First, some background. Mr Ahsan acted for Pakistan’s chief justice, Iftikhar Chaudhry, in a legal stand-off with General Pervez Musharraf that may have changed Pakistani history. In March General Musharraf tried to sack Mr Chaudhry. It seems he wanted a pliable top judge, which Mr Chaudhry, a vain and stubborn man, was not. But, in an act of civilian defiance previously unknown in Pakistan, Mr Chaudhry refused to go.

snip

The photo shows Mr Ahsan microphone in hand, denouncing General Musharraf’s rule. And indeed, it was he who took the CJ’s battle to the masses. Mr Chaudhry, his lawyer concedes, is not much of a public speaker. Mr Ahsan is. And for this reason alone, no one won richer congratulations than he last month when the CJ was reinstated by his peers. So why the long face, Mr Ahsan?

snip

Here is a glory of Pakistani politics.
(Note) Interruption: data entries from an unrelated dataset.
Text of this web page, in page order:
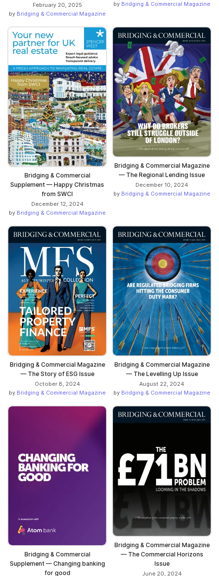
February 20, 2025
by Bridging & Commercial Magazine
by Bridging & Commercial Magazine
Bridging & Commercial
Supplement — Happy Christmas
from SWCI
December 12, 2024
by Bridging & Commercial Magazine
Bridging & Commercial Magazine
— The Regional Lending Issue
December 10, 2024
by Bridging & Commercial Magazine
Bridging & Commercial Magazine
— The Story of ESG Issue
October 8, 2024
by Bridging & Commercial Magazine
Bridging & Commercial Magazine
— The Levelling Up Issue
August 22, 2024
by Bridging & Commercial Magazine
Bridging & Commercial
Supplement — Changing banking
for good
Bridging & Commercial Magazine
— The Commercial Horizons
Issue
June 20, 2024
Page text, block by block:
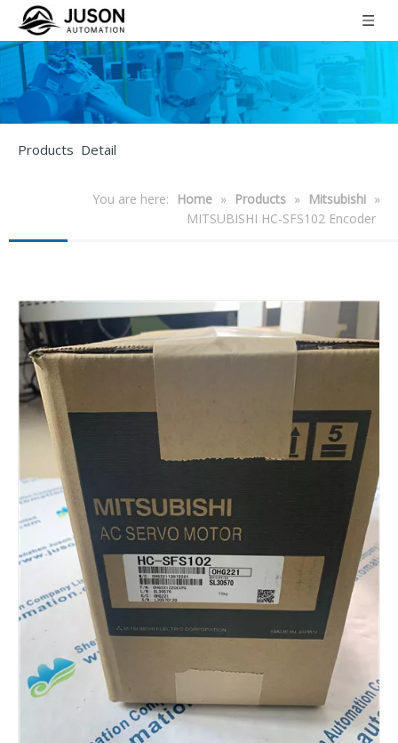
Products Detail
You are here: Home » Products » Mitsubishi »
MITSUBISHI HC-SFS102 Encoder
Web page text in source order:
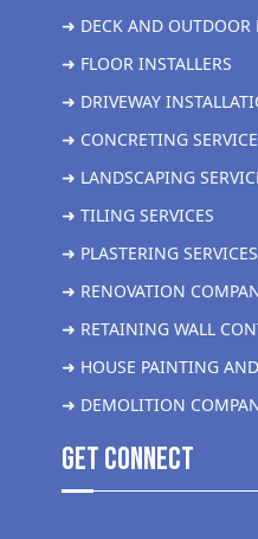
➜ DECK AND OUTDOOR
➜ FLOOR INSTALLERS
➜ DRIVEWAY
➜ CONCRETING
➜ LANDSCAPING
➜ TILING SERVICES
➜ PLASTERING SERVICES
➜ RENOVATION
➜ RETAINING WALL
➜ HOUSE PAINTING
➜ DEMOLITION
get Connect
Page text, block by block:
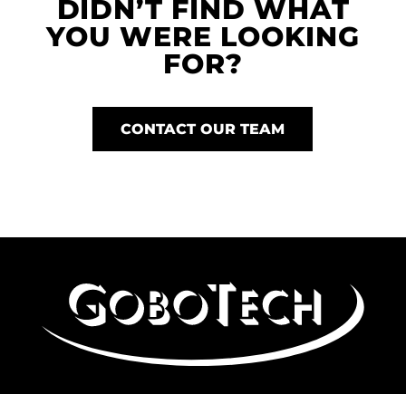
DIDN’T FIND WHAT
YOU WERE LOOKING
FOR?
CONTACT OUR TEAM
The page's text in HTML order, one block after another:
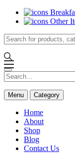
Other
Menu Category
Home
About
Shop
Blog
Contact Us
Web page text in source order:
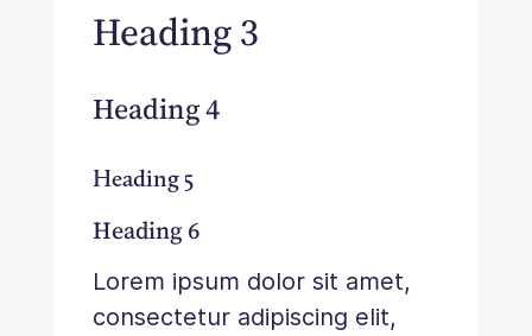
Heading 3
Heading 4
Heading 5
Heading 6
Lorem ipsum dolor sit amet,
consectetur adipiscing elit,
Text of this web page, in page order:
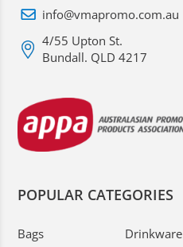
info@vmapromo.com.au
4/55 Upton St.
Bundall. QLD 4217
POPULAR CATEGORIES
Bags
Drinkware
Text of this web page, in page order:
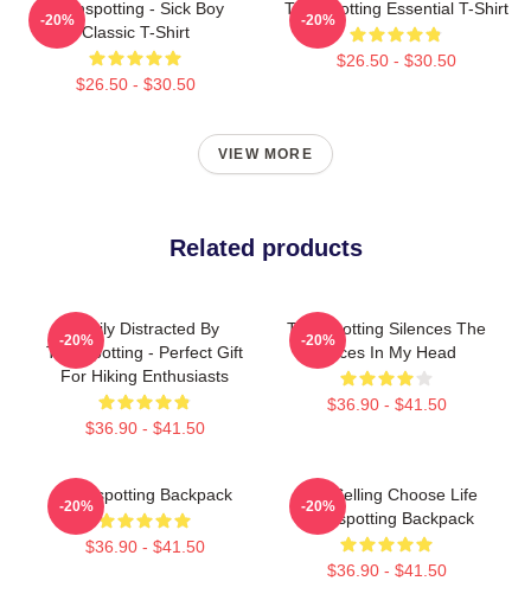
Trainspotting - Sick Boy
Classic T-Shirt
$26.50 - $30.50
-20%
Trainspotting Essential T-Shirt
$26.50 - $30.50
-20%
VIEW MORE
Related products
Easily Distracted By
Trainspotting - Perfect Gift
For Hiking Enthusiasts
$36.90 - $41.50
-20%
Trainspotting Silences The
Voices In My Head
$36.90 - $41.50
-20%
Trainspotting Backpack
$36.90 - $41.50
-20%
Best Selling Choose Life
Trainspotting Backpack
$36.90 - $41.50
-20%
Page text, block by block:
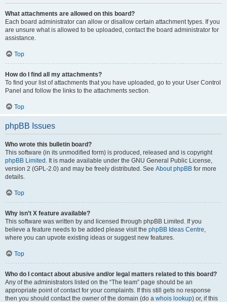
What attachments are allowed on this board?
Each board administrator can allow or disallow certain attachment types. If you
are unsure what is allowed to be uploaded, contact the board administrator for
assistance.
Top
How do I find all my attachments?
To find your list of attachments that you have uploaded, go to your User Control
Panel and follow the links to the attachments section.
Top
phpBB Issues
Who wrote this bulletin board?
This software (in its unmodified form) is produced, released and is copyright
phpBB Limited . It is made available under the GNU General Public License,
version 2 (GPL-2.0) and may be freely distributed. See About phpBB for more
details.
Top
Why isn’t X feature available?
This software was written by and licensed through phpBB Limited. If you
believe a feature needs to be added please visit the phpBB Ideas Centre,
where you can upvote existing ideas or suggest new features.
Top
Who do I contact about abusive and/or legal matters related to this board?
Any of the administrators listed on the “The team” page should be an
appropriate point of contact for your complaints. If this still gets no response
then you should contact the owner of the domain (do a whois lookup) or, if this
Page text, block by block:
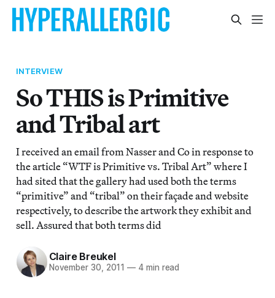
INTERVIEW
So THIS is Primitive
and Tribal art
I received an email from Nasser and Co in response to
the article “WTF is Primitive vs. Tribal Art” where I
had sited that the gallery had used both the terms
“primitive” and “tribal” on their façade and website
respectively, to describe the artwork they exhibit and
sell. Assured that both terms did
Claire Breukel
November 30, 2011 — 4 min read
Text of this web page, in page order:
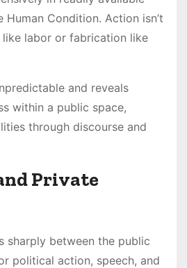
Human Condition. Action isn’t
labor or fabrication like
and reveals
within a public space,
through discourse and
Private
sharply between the public
political action, speech, and
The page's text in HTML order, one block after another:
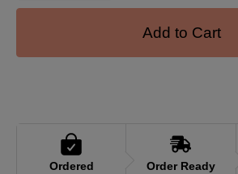
Add to Cart
Ordered
Order Ready
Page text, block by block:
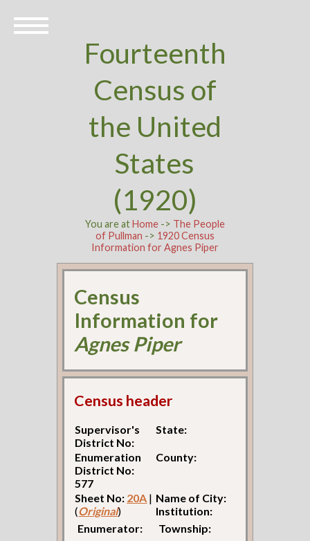
Fourteenth
Census of
the United
States
(1920)
You are atHome-> The People
of Pullman -> 1920 Census
Information for Agnes Piper
Census
Information for
Agnes Piper
Census header
Supervisor's
District No:
State:
Enumeration
District No:
577
County:
Sheet No: 20A |
(Original)
Name of City:
Institution:
Enumerator:
Township:
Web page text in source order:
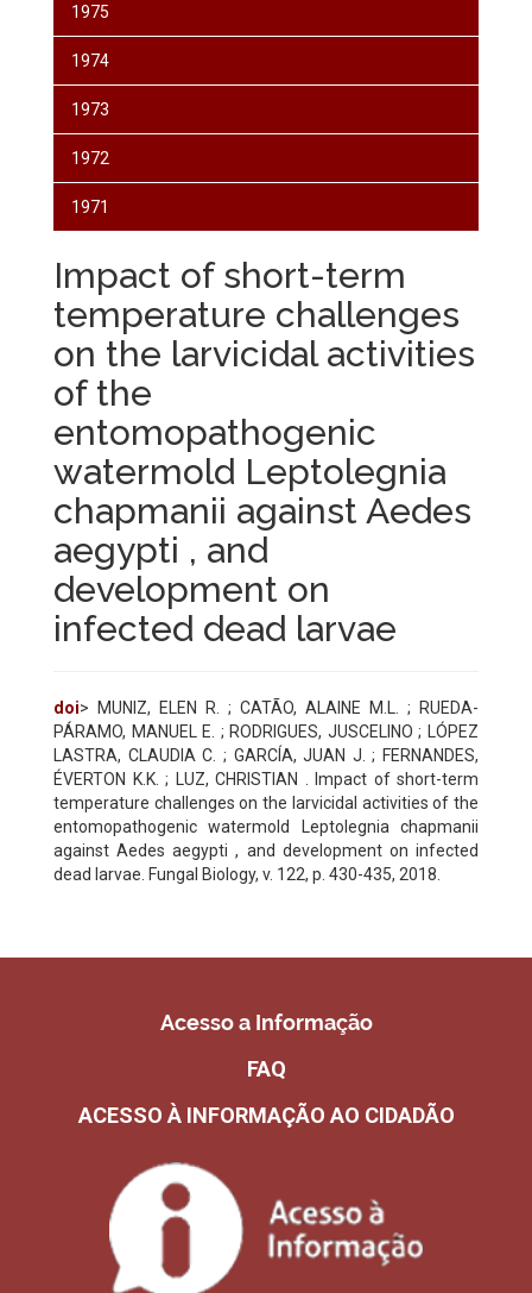
1975
1974
1973
1972
1971
Impact of short-term
temperature challenges
on the larvicidal activities
of the
entomopathogenic
watermold Leptolegnia
chapmanii against Aedes
aegypti , and
development on
infected dead larvae
doi> MUNIZ, ELEN R. ; CATÃO, ALAINE M.L. ; RUEDA-
PÁRAMO, MANUEL E. ; RODRIGUES, JUSCELINO ; LÓPEZ
LASTRA, CLAUDIA C. ; GARCÍA, JUAN J. ; FERNANDES,
ÉVERTON K.K. ; LUZ, CHRISTIAN . Impact of short-term
temperature challenges on the larvicidal activities of the
entomopathogenic watermold Leptolegnia chapmanii
against Aedes aegypti , and development on infected
dead larvae. Fungal Biology, v. 122, p. 430-435, 2018.
Acesso a Informação
FAQ
ACESSO À INFORMAÇÃO AO CIDADÃO
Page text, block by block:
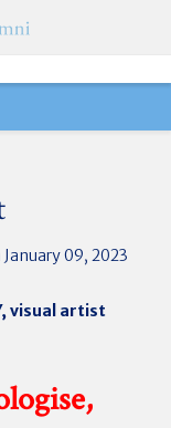
January 09, 2023
visual artist
,
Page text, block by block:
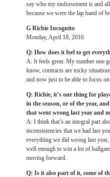
say who my endorsement is and
because we were the lap band of
G Richie Incognito
Monday, April 18, 2016
Q: How does it feel to get
A: It feels great. My number one
know, contracts are tricky
and now just to be able to focus
Q: Richie, it’s one thing for
in the season, or of the year,
that went wrong last year and
A: I think that’s an integral part
inconsistencies that we had last
everything we did wrong last
well enough to win a lot of
moving forward.
Q: Is it also part of it, some of
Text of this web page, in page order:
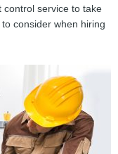
control service to take
consider when hiring
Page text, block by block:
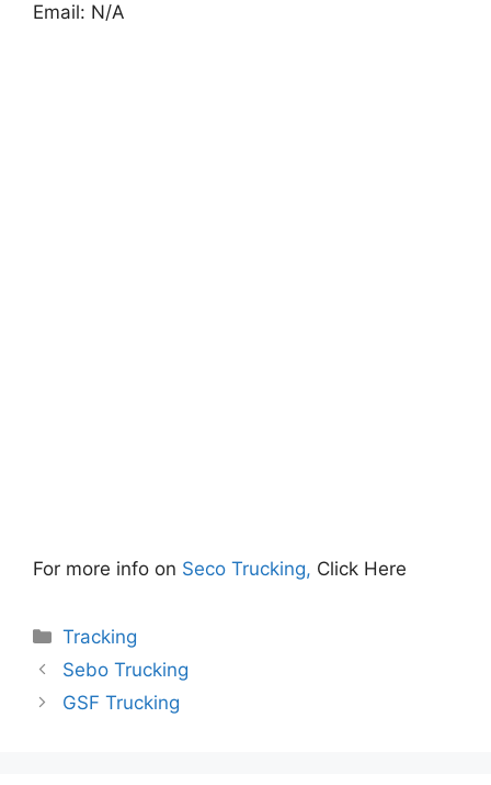
Email: N/A
For more info on Seco Trucking, Click Here
Categories
Tracking
Sebo Trucking
GSF Trucking
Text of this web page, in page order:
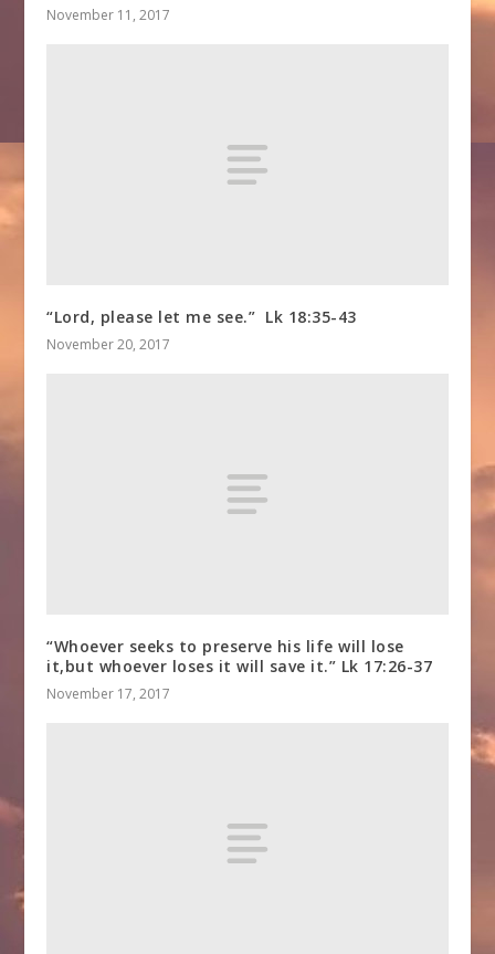
November 11, 2017
“Lord, please let me see.” Lk 18:35-43
November 20, 2017
“Whoever seeks to preserve his life will lose
it,but whoever loses it will save it.” Lk 17:26-37
November 17, 2017

Even during two stints at the helm of Pakistan, Ms Bhutto, the leader of Pakistan’s biggest and most liberal party, was willing to co-operate with the generals who man its guns. Now marooned, a fugitive in Dubai for almost a decade, she has looked ready to compromise again—if General Musharraf would only let her clamber back on-board.